*** Opening SOURCE MATERIAL ***
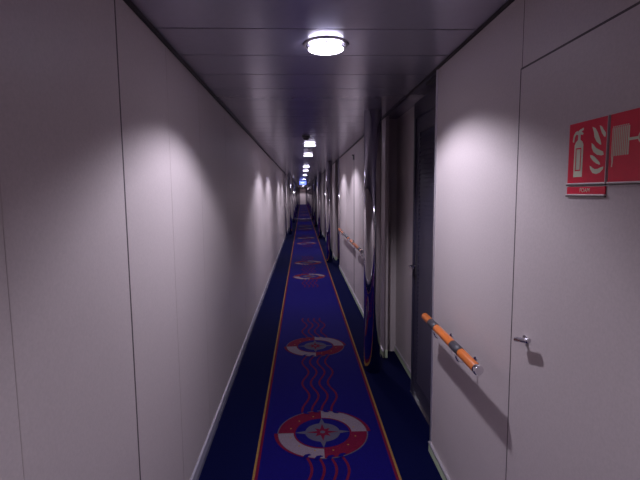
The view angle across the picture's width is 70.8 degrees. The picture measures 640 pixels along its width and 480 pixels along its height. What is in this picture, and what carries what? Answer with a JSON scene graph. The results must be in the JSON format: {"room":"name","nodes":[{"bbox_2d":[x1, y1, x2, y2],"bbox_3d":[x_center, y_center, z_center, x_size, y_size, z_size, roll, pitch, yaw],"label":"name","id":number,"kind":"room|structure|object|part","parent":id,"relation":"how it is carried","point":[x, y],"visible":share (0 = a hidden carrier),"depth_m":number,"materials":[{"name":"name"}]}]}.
{"room":"ship interior","nodes":[
{"label":"ship interior","id":0,"kind":"room"},
{"bbox_2d":[0,0,292,479],"bbox_3d":[-1.851,-2.349,26.246,0.476,2.144,59.200,-1,6,-2],"label":"wall","id":1,"kind":"structure","parent":0,"point":[143,229],"depth_m":1.38,"materials":[{"name":"paint"}]},
{"bbox_2d":[123,0,284,173],"bbox_3d":[-0.908,-1.510,8.283,0.013,0.016,13.730,-1,6,-2],"label":"trim","id":2,"kind":"structure","parent":1,"relation":"attached to","point":[129,3],"depth_m":2.07,"materials":[{"name":"grey metal"}]},
{"bbox_2d":[190,217,292,479],"bbox_3d":[-1.660,-1.322,26.362,0.141,0.075,59.200,-1,6,-2],"label":"baseboard","id":3,"kind":"structure","parent":1,"relation":"attached to","point":[198,468],"depth_m":3.19,"materials":[{"name":"silver metal"}]},
{"bbox_2d":[285,173,286,236],"bbox_3d":[-1.182,-1.179,15.226,0.080,2.133,0.080,-1,6,-2],"label":"trim","id":4,"kind":"structure","parent":1,"relation":"attached to","point":[285,173],"depth_m":15.19,"materials":[{"name":"metal"}]},
{"bbox_2d":[298,187,306,204],"bbox_3d":[-2.162,-5.475,55.742,2.300,2.143,0.100,-1,6,-2],"label":"wall","id":5,"kind":"structure","parent":0,"point":[298,187],"depth_m":55.67,"materials":[{"name":"grey paint"}]},
{"bbox_2d":[299,188,305,203],"bbox_3d":[-2.138,-5.414,55.648,0.860,2.020,0.100,-1,6,-2],"label":"door","id":6,"kind":"structure","parent":5,"relation":"in","point":[302,191],"depth_m":55.65,"materials":[{"name":"grey paint"}]},
{"bbox_2d":[131,0,507,186],"bbox_3d":[-0.999,-3.444,26.157,2.300,0.060,59.414,-1,6,-2],"label":"ceiling","id":7,"kind":"structure","parent":0,"point":[252,55],"depth_m":2.15,"materials":[{"name":"grey"}]},
{"bbox_2d":[303,143,316,145],"bbox_3d":[-0.136,-1.271,6.019,0.202,0.024,0.202,-1,6,-2],"label":"recessed light","id":8,"kind":"object","parent":7,"relation":"in","point":[305,144],"visible":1,"depth_m":5.97,"materials":[{"name":"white glass"}]},
{"bbox_2d":[303,36,348,54],"bbox_3d":[0.026,-0.843,1.965,0.202,0.024,0.202,-1,6,-2],"label":"recessed light","id":9,"kind":"object","parent":7,"relation":"in","point":[323,45],"visible":1,"depth_m":1.94,"materials":[{"name":"grey"}]},
{"bbox_2d":[308,43,342,54],"bbox_3d":[0.026,-0.832,1.966,0.154,0.004,0.154,-1,6,-2],"label":"diffuser","id":10,"kind":"object","parent":9,"relation":"attached to","point":[319,49],"depth_m":1.96,"materials":[{"name":"white glass"}]},
{"bbox_2d":[199,204,442,479],"bbox_3d":[-0.980,-1.254,26.396,2.300,0.080,59.400,-1,6,-2],"label":"floor","id":11,"kind":"structure","parent":0,"point":[232,452],"depth_m":3.25,"materials":[{"name":"blue carpet"}]},
{"bbox_2d":[288,174,291,233],"bbox_3d":[-1.069,-1.270,16.076,0.110,2.132,0.198,-1,6,-2],"label":"steel column","id":12,"kind":"structure","parent":11,"relation":"on","point":[289,175],"depth_m":16.00,"materials":[{"name":"silver metal"}]},
{"bbox_2d":[292,179,294,222],"bbox_3d":[-1.315,-1.922,22.237,0.110,2.132,0.198,-1,6,-2],"label":"steel column","id":13,"kind":"structure","parent":11,"relation":"on","point":[293,200],"depth_m":22.18,"materials":[{"name":"silver metal"}]},
{"bbox_2d":[294,182,295,216],"bbox_3d":[-1.512,-2.447,27.205,0.110,2.132,0.198,-1,6,-2],"label":"steel column","id":14,"kind":"structure","parent":11,"relation":"on","point":[294,182],"depth_m":27.10,"materials":[{"name":"silver metal"}]},
{"bbox_2d":[296,183,296,212],"bbox_3d":[-1.710,-2.973,32.173,0.110,2.132,0.198,-1,6,-2],"label":"steel column","id":15,"kind":"structure","parent":11,"relation":"on","point":[296,183],"depth_m":32.09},
{"bbox_2d":[310,182,311,214],"bbox_3d":[-0.599,-2.715,29.648,0.138,2.132,0.248,-1,6,-2],"label":"steel column","id":16,"kind":"structure","parent":11,"relation":"on","point":[310,182],"depth_m":29.56,"materials":[{"name":"silver metal"}]},
{"bbox_2d":[311,180,313,219],"bbox_3d":[-0.401,-2.189,24.680,0.138,2.132,0.248,-1,6,-2],"label":"steel column","id":17,"kind":"structure","parent":11,"relation":"on","point":[312,181],"depth_m":24.57,"materials":[{"name":"silver metal"}]},
{"bbox_2d":[314,177,316,226],"bbox_3d":[-0.201,-1.658,19.662,0.138,2.132,0.248,-1,6,-2],"label":"steel column","id":18,"kind":"structure","parent":11,"relation":"on","point":[315,178],"depth_m":19.56,"materials":[{"name":"silver metal"}]},
{"bbox_2d":[317,172,321,237],"bbox_3d":[-0.004,-1.133,14.694,0.138,2.132,0.248,-1,6,-2],"label":"steel column","id":19,"kind":"structure","parent":11,"relation":"on","point":[319,174],"depth_m":14.59,"materials":[{"name":"silver metal"}]},
{"bbox_2d":[252,204,401,479],"bbox_3d":[-0.922,-1.300,26.394,0.777,0.010,59.160,-1,6,-2],"label":"carpet runner","id":20,"kind":"object","parent":11,"relation":"on","point":[321,420],"visible":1,"depth_m":3.29,"materials":[{"name":"blue carpet"}]},
{"bbox_2d":[326,161,332,262],"bbox_3d":[0.200,-0.592,9.576,0.138,2.132,0.248,-1,6,-2],"label":"steel column","id":21,"kind":"structure","parent":11,"relation":"on","point":[329,188],"depth_m":9.49,"materials":[{"name":"silver metal"}]},
{"bbox_2d":[364,108,381,373],"bbox_3d":[0.433,0.029,3.714,0.138,2.132,0.248,-1,6,-2],"label":"steel column","id":22,"kind":"structure","parent":11,"relation":"on","point":[372,117],"depth_m":3.62,"materials":[{"name":"silver metal"}]},
{"bbox_2d":[317,0,639,479],"bbox_3d":[-0.106,-2.371,26.313,0.431,2.144,59.200,-1,6,-2],"label":"wall","id":23,"kind":"structure","parent":0,"point":[479,86],"depth_m":1.97,"materials":[{"name":"paint"}]},
{"bbox_2d":[324,171,325,239],"bbox_3d":[0.180,-1.054,13.934,0.070,2.133,0.070,-1,6,-2],"label":"trim","id":24,"kind":"structure","parent":23,"relation":"attached to","point":[324,171],"depth_m":13.91,"materials":[{"name":"metal"}]},
{"bbox_2d":[338,158,339,267],"bbox_3d":[0.385,-0.508,8.767,0.070,2.133,0.070,-1,6,-2],"label":"trim","id":25,"kind":"structure","parent":23,"relation":"attached to","point":[338,158],"depth_m":8.76,"materials":[{"name":"metal"}]},
{"bbox_2d":[338,228,353,241],"bbox_3d":[0.399,-0.071,6.952,0.108,0.096,1.700,-1,6,-2],"label":"handrail","id":26,"kind":"object","parent":23,"relation":"attached to","point":[339,229],"visible":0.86,"depth_m":6.60,"materials":[{"name":"orange wood"}]},
{"bbox_2d":[350,240,363,255],"bbox_3d":[0.462,0.097,5.367,0.108,0.096,1.110,-1,6,-2],"label":"handrail","id":27,"kind":"object","parent":23,"relation":"attached to","point":[353,243],"visible":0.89,"depth_m":5.15,"materials":[{"name":"orange wood"}]},
{"bbox_3d":[0.427,0.068,5.368,0.037,0.037,1.100,-1,6,-2],"label":"rail","id":28,"kind":"part","parent":27,"relation":"part of","materials":[{"name":"orange wood"}]},
{"bbox_2d":[317,222,449,479],"bbox_3d":[-0.250,-1.340,26.416,0.149,0.075,59.200,-1,6,-2],"label":"baseboard","id":29,"kind":"structure","parent":23,"relation":"attached to","point":[384,353],"depth_m":3.77,"materials":[{"name":"silver metal"}]},
{"bbox_2d":[317,0,514,178],"bbox_3d":[-0.336,-3.418,26.193,0.012,0.010,59.200,-1,6,-2],"label":"trim","id":30,"kind":"structure","parent":23,"relation":"attached to","point":[501,9],"depth_m":2.06,"materials":[{"name":"grey metal"}]},
{"bbox_2d":[409,74,435,425],"bbox_3d":[0.690,0.114,2.882,0.113,2.132,0.740,-1,6,-2],"label":"door","id":31,"kind":"structure","parent":23,"relation":"in","point":[424,108],"depth_m":3.02,"materials":[{"name":"grey paint"}]},
{"bbox_3d":[0.681,0.208,3.192,0.004,0.220,0.032,-1,6,-2],"label":"handle","id":32,"kind":"part","parent":31,"relation":"part of","materials":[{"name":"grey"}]},
{"bbox_2d":[429,70,437,442],"bbox_3d":[0.635,0.157,2.483,0.025,2.133,0.035,-1,6,-2],"label":"trim","id":33,"kind":"structure","parent":23,"relation":"attached to","point":[436,86],"depth_m":2.46,"materials":[{"name":"white metal"}]},
{"bbox_2d":[421,313,483,375],"bbox_3d":[0.596,0.465,1.996,0.108,0.096,0.727,-1,6,-2],"label":"handrail","id":34,"kind":"object","parent":23,"relation":"attached to","point":[476,368],"visible":1,"depth_m":1.87,"materials":[{"name":"orange wood"}]},
{"bbox_2d":[505,1,639,479],"bbox_3d":[0.669,0.411,0.970,0.038,1.823,1.189,-1,6,-2],"label":"door","id":35,"kind":"structure","parent":23,"relation":"in","point":[574,396],"depth_m":1.19,"materials":[{"name":"grey"}]},
{"bbox_2d":[565,186,605,196],"bbox_3d":[0.669,-0.122,1.138,0.006,0.026,0.156,-1,6,-2],"label":"strip","id":36,"kind":"object","parent":35,"relation":"attached to","point":[589,191],"visible":1,"depth_m":1.13,"materials":[{"name":"red plastic"}]},
{"bbox_3d":[0.669,-0.112,1.139,0.006,0.007,0.156,-1,6,-2],"label":"holder rail","id":37,"kind":"part","parent":36,"relation":"part of","materials":[{"name":"grey metal"}]},
{"bbox_3d":[0.671,-0.126,1.137,0.003,0.019,0.154,-1,6,-2],"label":"plate","id":38,"kind":"part","parent":36,"relation":"part of","materials":[{"name":"red plastic"}]},
{"bbox_2d":[566,115,610,185],"bbox_3d":[0.668,-0.217,1.127,0.006,0.161,0.158,-1,6,-2],"label":"fire extinguisher sign","id":39,"kind":"object","parent":35,"relation":"attached to","point":[589,141],"visible":1,"depth_m":1.12,"materials":[{"name":"red plastic"}]},
{"bbox_3d":[0.669,-0.141,1.136,0.006,0.007,0.156,-1,6,-2],"label":"holder rail","id":40,"kind":"part","parent":39,"relation":"part of","materials":[{"name":"grey metal"}]},
{"bbox_2d":[606,108,639,184],"bbox_3d":[0.675,-0.201,0.969,0.006,0.161,0.156,-1,6,-2],"label":"sign","id":41,"kind":"object","parent":35,"relation":"attached to","point":[624,147],"visible":1,"depth_m":0.99,"materials":[{"name":"red plastic"}]},
{"bbox_3d":[0.675,-0.124,0.977,0.006,0.007,0.156,-1,6,-2],"label":"holder rail","id":42,"kind":"part","parent":41,"relation":"part of","materials":[{"name":"grey metal"}]}
]}

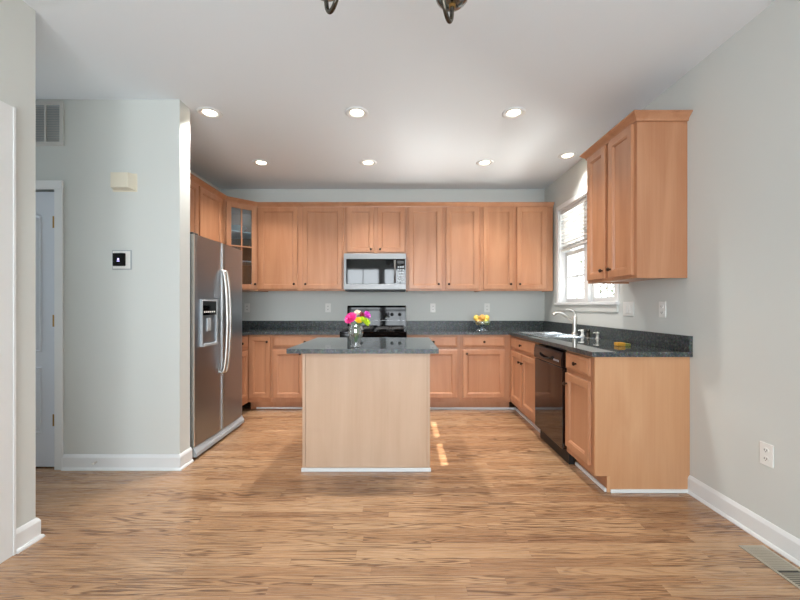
*** Closing SOURCE MATERIAL ***
WORK TO BE COMPLETED: For each line above that carries the word "room", copy it out.

RESULT FOR THIS EXERCISE:
The view angle across the picture's width is 70.8 degrees. The picture measures 640 pixels along its width and 480 pixels along its height. What is in this picture, and what carries what? Answer with a JSON scene graph. The results must be in the JSON format: {"room":"name","nodes":[{"bbox_2d":[x1, y1, x2, y2],"bbox_3d":[x_center, y_center, z_center, x_size, y_size, z_size, roll, pitch, yaw],"label":"name","id":number,"kind":"room|structure|object|part","parent":id,"relation":"how it is carried","point":[x, y],"visible":share (0 = a hidden carrier),"depth_m":number,"materials":[{"name":"name"}]}]}.
{"room":"ship interior","nodes":[
{"label":"ship interior","id":0,"kind":"room"},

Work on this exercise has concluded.